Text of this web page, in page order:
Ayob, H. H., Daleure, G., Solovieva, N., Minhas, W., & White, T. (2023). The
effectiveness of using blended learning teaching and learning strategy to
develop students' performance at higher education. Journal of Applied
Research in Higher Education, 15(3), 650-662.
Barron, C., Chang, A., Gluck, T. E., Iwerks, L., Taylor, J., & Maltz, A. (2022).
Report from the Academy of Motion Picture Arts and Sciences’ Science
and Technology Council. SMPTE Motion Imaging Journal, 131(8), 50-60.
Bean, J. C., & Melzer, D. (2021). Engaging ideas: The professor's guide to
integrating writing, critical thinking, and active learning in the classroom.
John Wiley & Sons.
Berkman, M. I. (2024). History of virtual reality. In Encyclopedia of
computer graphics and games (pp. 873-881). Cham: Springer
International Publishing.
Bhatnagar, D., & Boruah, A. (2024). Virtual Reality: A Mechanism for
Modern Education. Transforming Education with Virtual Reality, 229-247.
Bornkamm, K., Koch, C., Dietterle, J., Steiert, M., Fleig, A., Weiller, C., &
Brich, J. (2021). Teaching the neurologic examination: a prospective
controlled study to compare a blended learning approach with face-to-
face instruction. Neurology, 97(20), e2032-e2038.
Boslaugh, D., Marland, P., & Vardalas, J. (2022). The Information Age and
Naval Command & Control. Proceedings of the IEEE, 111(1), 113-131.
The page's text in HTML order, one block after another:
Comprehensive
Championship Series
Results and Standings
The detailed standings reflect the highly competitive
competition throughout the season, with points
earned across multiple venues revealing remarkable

================================

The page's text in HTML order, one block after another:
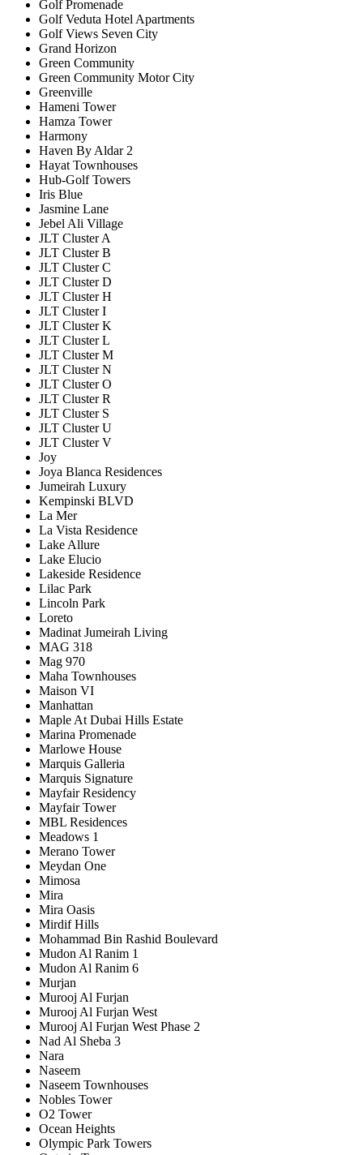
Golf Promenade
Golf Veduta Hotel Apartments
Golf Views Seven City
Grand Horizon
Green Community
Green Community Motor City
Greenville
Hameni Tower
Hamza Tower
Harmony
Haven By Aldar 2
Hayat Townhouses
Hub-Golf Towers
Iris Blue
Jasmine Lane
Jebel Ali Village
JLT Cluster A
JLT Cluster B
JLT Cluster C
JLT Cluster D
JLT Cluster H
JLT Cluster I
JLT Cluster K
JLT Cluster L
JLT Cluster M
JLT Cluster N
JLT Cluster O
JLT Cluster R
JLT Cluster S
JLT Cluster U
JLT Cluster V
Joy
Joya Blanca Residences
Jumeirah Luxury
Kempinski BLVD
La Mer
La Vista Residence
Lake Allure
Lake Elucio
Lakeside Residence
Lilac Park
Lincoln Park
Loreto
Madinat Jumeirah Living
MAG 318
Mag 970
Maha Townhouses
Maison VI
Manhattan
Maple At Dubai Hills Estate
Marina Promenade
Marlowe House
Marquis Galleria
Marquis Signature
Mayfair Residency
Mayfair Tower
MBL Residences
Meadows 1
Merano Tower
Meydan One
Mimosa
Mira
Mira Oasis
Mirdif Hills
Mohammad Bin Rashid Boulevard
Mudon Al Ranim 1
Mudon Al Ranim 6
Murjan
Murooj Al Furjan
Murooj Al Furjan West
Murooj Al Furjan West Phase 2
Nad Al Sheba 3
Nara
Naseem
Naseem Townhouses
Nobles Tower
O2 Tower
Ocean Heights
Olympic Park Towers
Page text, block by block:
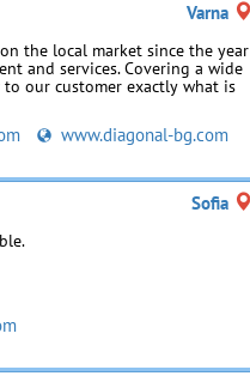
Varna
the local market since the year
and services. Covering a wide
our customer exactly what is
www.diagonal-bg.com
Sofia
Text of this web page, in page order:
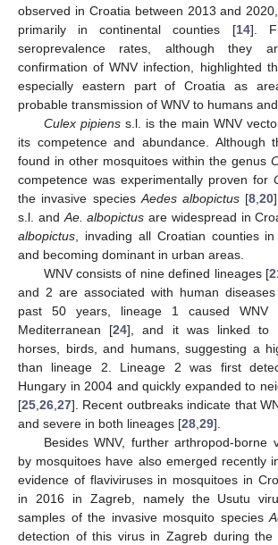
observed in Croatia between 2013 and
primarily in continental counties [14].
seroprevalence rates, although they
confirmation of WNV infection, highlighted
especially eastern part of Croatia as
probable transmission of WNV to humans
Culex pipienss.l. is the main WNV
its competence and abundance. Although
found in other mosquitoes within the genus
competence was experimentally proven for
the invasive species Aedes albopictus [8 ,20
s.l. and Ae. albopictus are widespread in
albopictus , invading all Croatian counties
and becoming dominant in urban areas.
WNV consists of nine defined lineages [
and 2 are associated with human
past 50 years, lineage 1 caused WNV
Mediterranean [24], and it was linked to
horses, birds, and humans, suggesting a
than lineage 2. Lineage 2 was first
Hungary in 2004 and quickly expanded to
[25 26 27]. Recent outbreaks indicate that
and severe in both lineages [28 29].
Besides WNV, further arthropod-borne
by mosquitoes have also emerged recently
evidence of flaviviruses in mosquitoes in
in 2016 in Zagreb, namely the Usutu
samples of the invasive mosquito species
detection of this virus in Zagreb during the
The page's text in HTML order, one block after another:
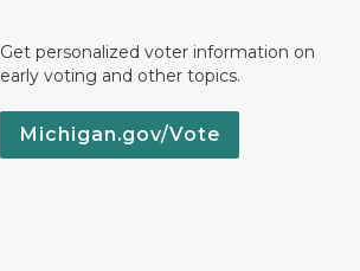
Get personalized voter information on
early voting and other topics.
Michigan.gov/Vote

================================

▶ [Assignment]: In the material above, how many lines include the word "mosquitoes"? State that number alone.

▶ [Solution to this task]: 3